For the entries presented below, indicate the number of lines that include the word "only", adding nothing else.

━━━

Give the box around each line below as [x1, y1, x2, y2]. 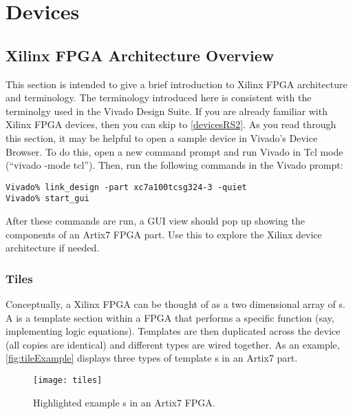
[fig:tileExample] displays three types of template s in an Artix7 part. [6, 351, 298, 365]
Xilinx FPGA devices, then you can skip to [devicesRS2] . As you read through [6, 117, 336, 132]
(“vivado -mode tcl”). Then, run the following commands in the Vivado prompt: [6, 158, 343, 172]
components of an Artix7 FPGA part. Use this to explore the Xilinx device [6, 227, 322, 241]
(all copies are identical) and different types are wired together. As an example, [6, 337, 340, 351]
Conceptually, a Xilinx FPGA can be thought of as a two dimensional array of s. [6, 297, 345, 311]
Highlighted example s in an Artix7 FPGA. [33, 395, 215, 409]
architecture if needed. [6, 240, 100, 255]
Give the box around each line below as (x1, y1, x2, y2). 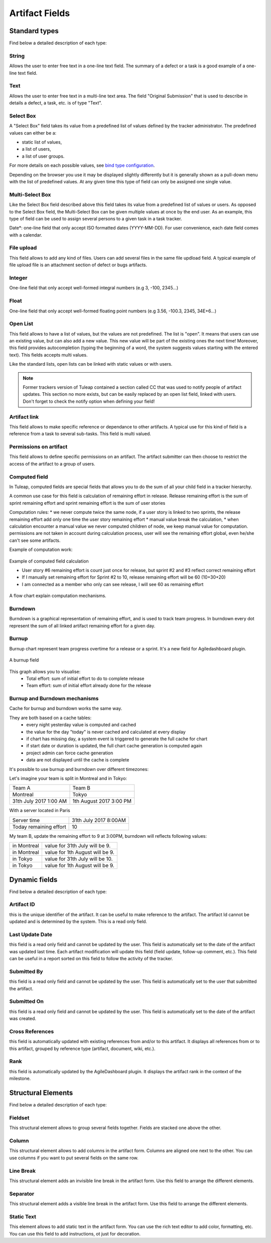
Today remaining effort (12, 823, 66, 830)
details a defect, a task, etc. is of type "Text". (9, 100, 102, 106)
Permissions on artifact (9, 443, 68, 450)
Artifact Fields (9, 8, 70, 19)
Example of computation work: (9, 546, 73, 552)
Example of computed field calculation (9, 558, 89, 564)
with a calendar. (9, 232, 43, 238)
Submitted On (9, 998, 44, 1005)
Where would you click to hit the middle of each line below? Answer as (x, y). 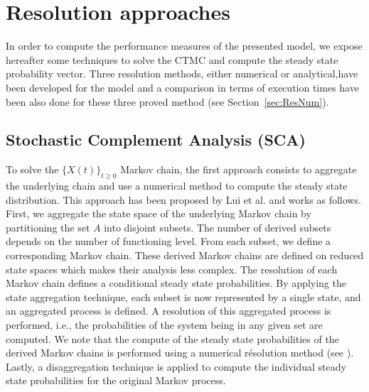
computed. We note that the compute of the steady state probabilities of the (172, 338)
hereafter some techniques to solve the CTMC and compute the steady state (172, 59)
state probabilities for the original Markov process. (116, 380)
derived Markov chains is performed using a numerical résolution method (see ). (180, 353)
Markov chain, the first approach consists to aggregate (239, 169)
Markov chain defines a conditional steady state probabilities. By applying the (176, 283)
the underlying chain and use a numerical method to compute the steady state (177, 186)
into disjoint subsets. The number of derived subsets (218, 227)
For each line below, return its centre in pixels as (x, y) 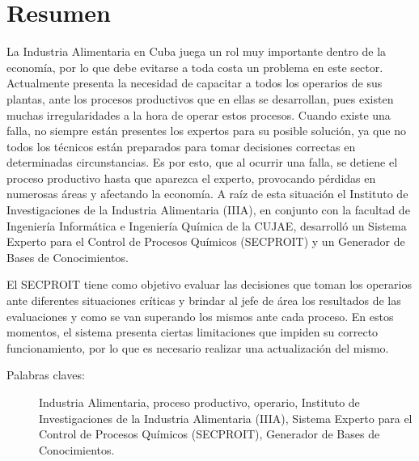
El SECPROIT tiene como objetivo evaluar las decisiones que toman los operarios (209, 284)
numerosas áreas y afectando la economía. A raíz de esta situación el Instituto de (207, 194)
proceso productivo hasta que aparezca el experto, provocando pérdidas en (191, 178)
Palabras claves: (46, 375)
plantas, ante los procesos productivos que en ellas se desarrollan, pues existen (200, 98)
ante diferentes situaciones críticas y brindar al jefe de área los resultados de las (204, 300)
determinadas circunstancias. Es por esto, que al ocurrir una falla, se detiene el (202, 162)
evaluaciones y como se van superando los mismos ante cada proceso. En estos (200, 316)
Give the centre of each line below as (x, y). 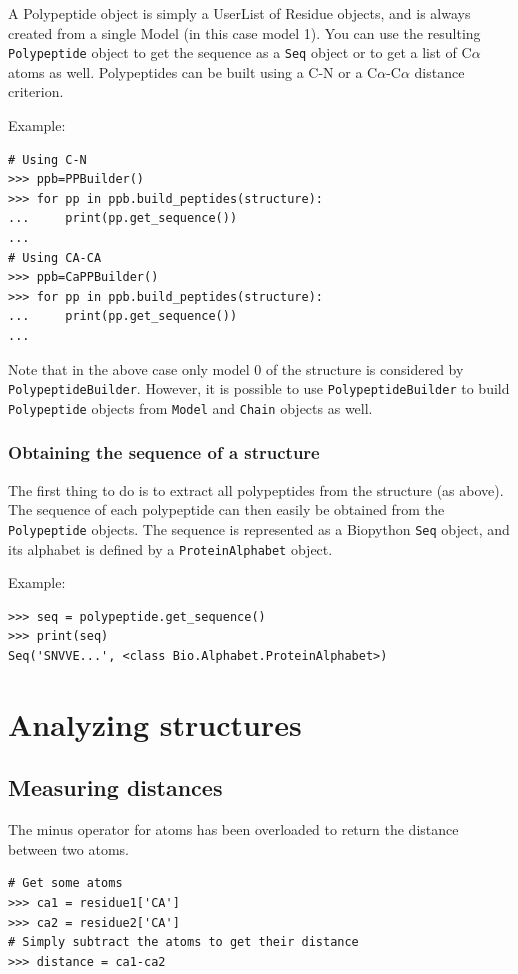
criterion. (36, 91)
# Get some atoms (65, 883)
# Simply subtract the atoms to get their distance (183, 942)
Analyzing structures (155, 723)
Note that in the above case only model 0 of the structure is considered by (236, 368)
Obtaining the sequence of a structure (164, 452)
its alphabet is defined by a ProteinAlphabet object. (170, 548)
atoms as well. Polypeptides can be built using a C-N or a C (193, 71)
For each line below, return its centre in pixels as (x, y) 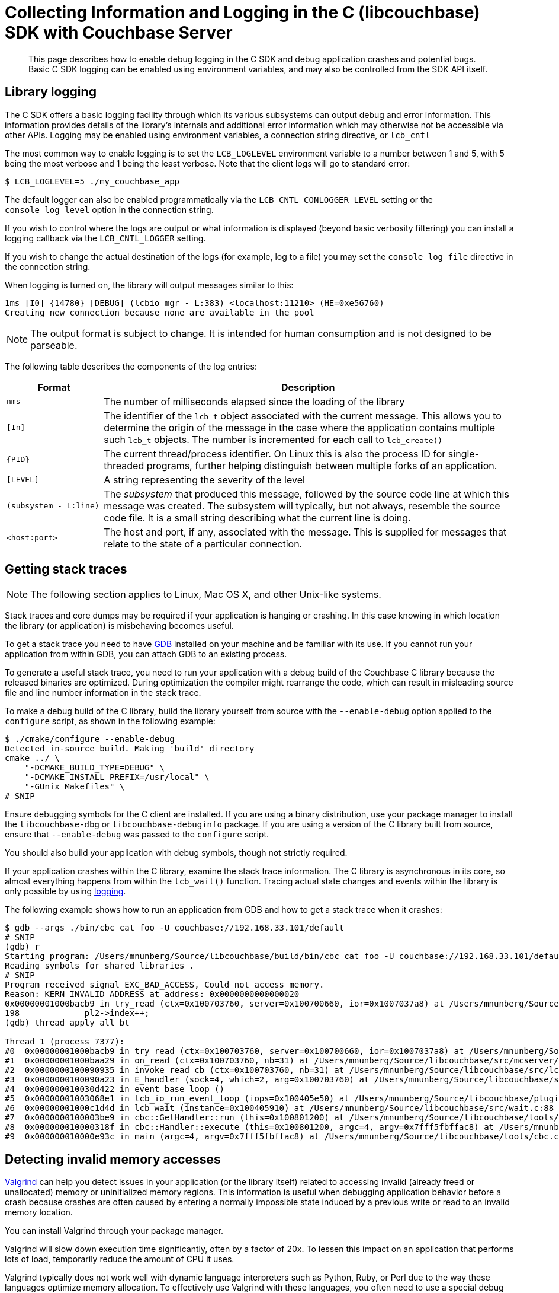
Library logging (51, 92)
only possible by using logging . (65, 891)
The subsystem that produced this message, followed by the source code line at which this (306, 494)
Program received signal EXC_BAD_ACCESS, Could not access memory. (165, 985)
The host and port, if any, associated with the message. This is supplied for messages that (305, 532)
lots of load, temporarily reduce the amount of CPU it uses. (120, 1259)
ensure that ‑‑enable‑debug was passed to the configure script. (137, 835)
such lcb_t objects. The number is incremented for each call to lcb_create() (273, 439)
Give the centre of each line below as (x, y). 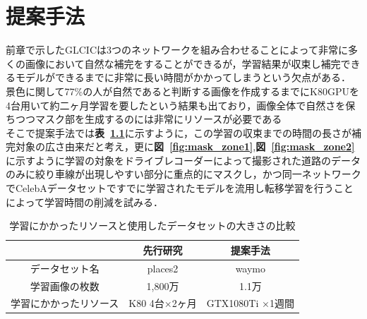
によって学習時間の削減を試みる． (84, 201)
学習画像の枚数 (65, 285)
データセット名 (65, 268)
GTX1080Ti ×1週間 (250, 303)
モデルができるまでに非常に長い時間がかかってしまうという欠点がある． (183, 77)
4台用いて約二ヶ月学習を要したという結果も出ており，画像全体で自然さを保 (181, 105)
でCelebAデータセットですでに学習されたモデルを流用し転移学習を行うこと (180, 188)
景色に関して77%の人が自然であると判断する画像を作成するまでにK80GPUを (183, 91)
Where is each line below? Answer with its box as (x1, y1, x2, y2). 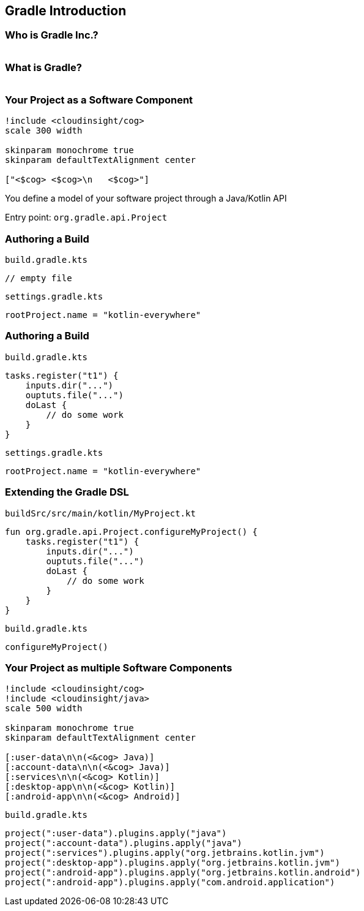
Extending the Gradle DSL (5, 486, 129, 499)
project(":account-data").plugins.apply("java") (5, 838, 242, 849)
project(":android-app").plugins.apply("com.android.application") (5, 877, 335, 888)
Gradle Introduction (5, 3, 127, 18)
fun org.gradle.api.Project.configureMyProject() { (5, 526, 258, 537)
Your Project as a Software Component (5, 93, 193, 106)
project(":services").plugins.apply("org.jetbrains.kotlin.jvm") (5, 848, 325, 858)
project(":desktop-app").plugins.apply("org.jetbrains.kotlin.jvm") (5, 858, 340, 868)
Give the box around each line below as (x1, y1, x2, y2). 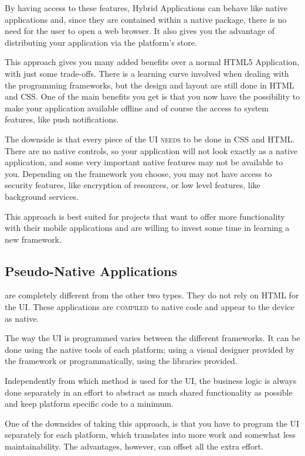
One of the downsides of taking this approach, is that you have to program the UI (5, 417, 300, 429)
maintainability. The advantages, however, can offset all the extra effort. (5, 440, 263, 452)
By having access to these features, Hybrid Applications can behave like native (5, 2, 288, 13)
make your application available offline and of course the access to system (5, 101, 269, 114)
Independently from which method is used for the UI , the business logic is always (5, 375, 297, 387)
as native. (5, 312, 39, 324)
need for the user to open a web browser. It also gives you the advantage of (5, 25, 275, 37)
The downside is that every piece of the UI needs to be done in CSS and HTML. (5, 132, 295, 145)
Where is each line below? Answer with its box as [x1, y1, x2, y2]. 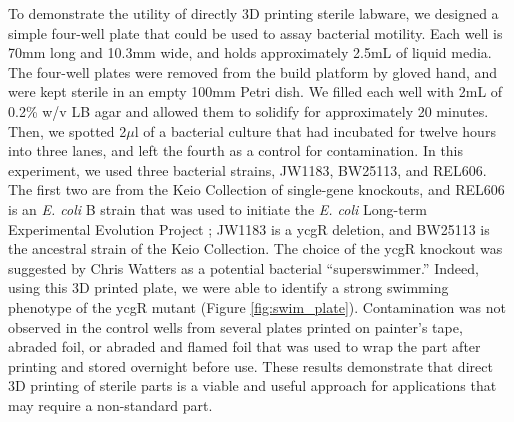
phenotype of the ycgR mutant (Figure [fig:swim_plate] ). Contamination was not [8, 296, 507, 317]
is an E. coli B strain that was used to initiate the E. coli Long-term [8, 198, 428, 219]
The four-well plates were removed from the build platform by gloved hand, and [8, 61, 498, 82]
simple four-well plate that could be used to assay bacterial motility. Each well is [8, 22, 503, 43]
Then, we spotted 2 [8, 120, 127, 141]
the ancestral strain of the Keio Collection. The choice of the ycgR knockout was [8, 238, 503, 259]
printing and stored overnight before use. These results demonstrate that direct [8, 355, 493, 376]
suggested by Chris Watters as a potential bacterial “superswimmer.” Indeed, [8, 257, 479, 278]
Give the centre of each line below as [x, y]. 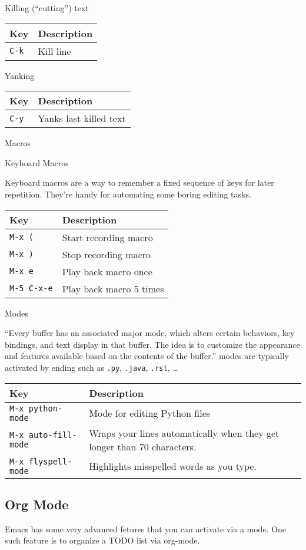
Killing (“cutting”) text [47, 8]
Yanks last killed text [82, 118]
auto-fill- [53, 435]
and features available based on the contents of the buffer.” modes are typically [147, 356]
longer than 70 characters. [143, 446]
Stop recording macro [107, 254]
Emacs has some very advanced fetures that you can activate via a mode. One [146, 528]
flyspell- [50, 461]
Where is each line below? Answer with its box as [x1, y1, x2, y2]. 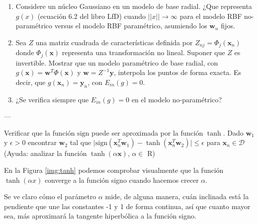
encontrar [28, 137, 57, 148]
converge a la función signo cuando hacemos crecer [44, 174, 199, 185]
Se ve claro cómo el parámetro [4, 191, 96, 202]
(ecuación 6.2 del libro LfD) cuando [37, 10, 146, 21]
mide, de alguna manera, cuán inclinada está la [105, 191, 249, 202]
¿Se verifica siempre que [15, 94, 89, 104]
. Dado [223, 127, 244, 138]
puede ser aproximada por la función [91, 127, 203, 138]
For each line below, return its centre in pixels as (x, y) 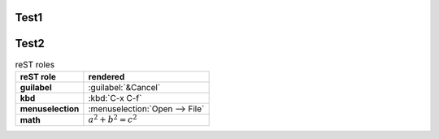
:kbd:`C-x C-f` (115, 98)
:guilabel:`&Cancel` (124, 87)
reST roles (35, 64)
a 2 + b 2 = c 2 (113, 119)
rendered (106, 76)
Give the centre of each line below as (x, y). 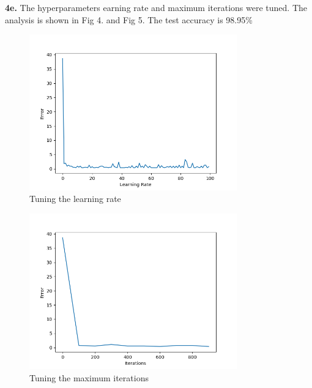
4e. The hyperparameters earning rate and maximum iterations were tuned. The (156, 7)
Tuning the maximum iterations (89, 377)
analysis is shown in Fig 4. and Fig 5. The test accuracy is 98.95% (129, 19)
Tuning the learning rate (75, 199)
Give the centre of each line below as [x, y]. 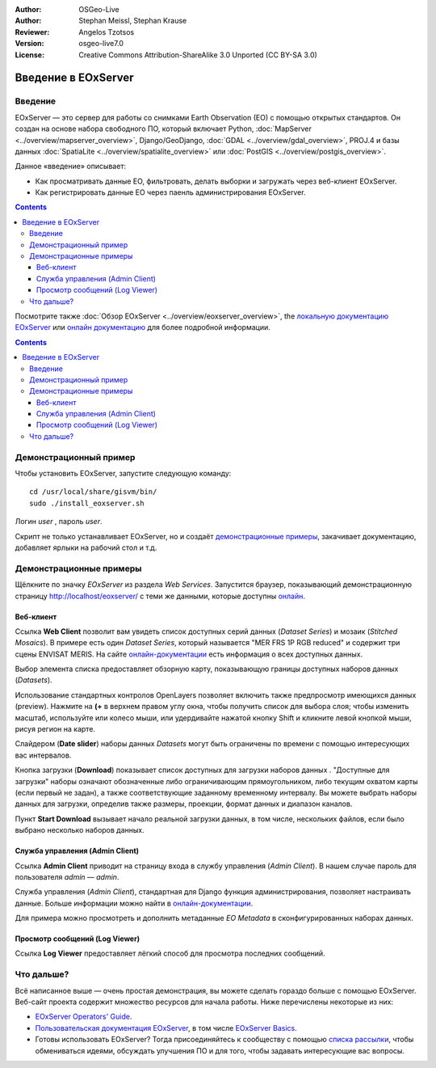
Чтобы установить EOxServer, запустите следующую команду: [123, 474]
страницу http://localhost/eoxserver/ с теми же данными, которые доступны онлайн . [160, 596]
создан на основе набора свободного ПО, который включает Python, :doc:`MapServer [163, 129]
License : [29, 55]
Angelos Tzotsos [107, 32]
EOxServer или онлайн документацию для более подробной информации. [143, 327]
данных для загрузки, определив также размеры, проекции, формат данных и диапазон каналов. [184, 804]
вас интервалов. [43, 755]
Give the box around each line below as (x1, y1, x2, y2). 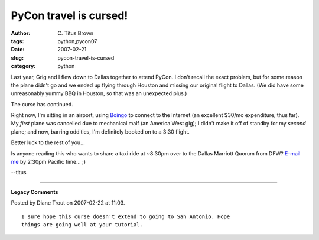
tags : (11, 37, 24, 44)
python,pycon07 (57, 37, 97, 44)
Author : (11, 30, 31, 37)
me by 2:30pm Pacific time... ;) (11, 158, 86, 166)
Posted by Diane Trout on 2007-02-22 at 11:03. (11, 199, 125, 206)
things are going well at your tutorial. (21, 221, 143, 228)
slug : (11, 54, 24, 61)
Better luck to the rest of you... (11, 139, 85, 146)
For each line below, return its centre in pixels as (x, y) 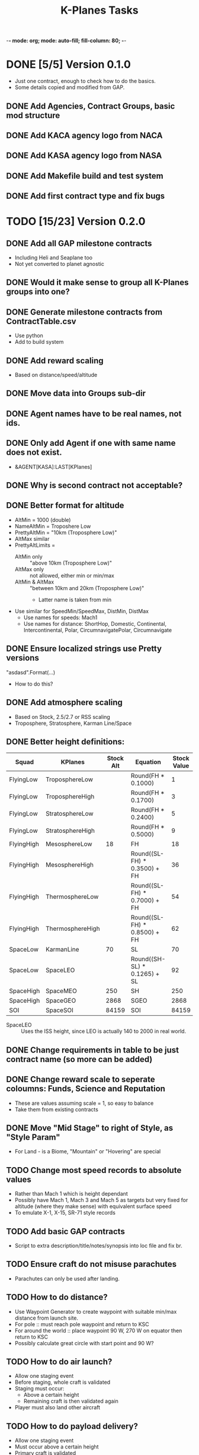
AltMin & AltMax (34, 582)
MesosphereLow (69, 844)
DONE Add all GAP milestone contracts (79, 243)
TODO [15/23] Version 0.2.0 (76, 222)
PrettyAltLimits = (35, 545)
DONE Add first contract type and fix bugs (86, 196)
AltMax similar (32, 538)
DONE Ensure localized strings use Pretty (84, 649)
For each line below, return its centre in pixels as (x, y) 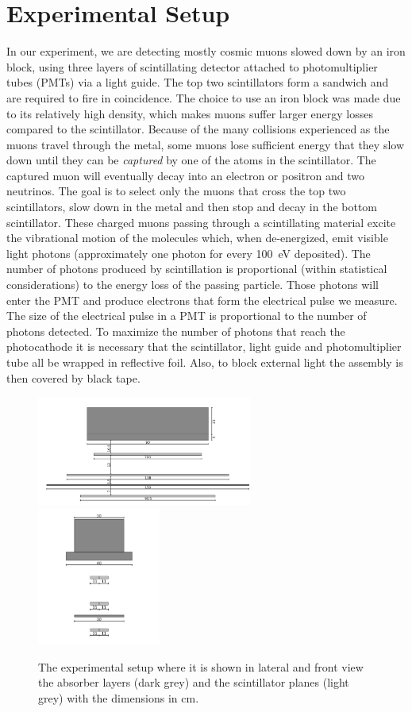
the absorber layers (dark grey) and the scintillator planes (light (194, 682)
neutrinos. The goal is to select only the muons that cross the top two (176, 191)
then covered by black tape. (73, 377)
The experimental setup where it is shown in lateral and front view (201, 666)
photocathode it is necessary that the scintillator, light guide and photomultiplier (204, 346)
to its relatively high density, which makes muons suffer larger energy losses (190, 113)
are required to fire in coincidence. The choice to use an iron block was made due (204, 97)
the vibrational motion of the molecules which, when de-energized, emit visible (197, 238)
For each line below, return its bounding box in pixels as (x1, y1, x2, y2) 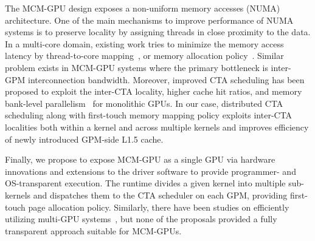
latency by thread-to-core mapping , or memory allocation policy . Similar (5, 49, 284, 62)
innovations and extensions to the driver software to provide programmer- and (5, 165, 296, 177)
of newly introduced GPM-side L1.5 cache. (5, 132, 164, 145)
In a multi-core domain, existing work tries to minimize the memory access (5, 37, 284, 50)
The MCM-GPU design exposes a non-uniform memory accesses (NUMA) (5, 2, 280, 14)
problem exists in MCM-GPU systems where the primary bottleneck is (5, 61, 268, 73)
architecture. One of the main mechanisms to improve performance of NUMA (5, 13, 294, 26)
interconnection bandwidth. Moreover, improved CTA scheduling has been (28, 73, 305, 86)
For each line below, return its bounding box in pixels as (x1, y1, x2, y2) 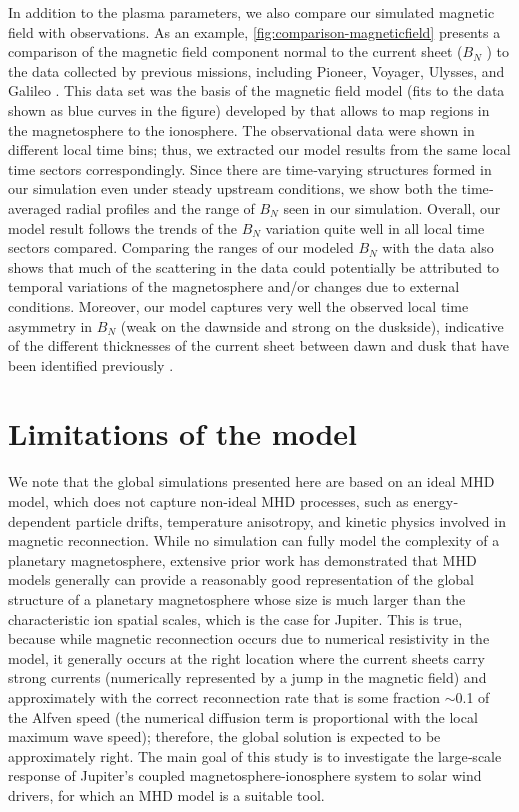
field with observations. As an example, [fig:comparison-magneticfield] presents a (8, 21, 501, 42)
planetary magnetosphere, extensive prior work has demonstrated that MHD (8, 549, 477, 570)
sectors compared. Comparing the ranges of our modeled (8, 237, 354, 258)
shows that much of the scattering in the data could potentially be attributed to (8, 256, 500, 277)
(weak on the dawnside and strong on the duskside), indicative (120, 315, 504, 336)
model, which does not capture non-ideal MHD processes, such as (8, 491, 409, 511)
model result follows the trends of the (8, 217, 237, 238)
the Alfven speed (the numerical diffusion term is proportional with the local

━━━

Answer to this exercise: 3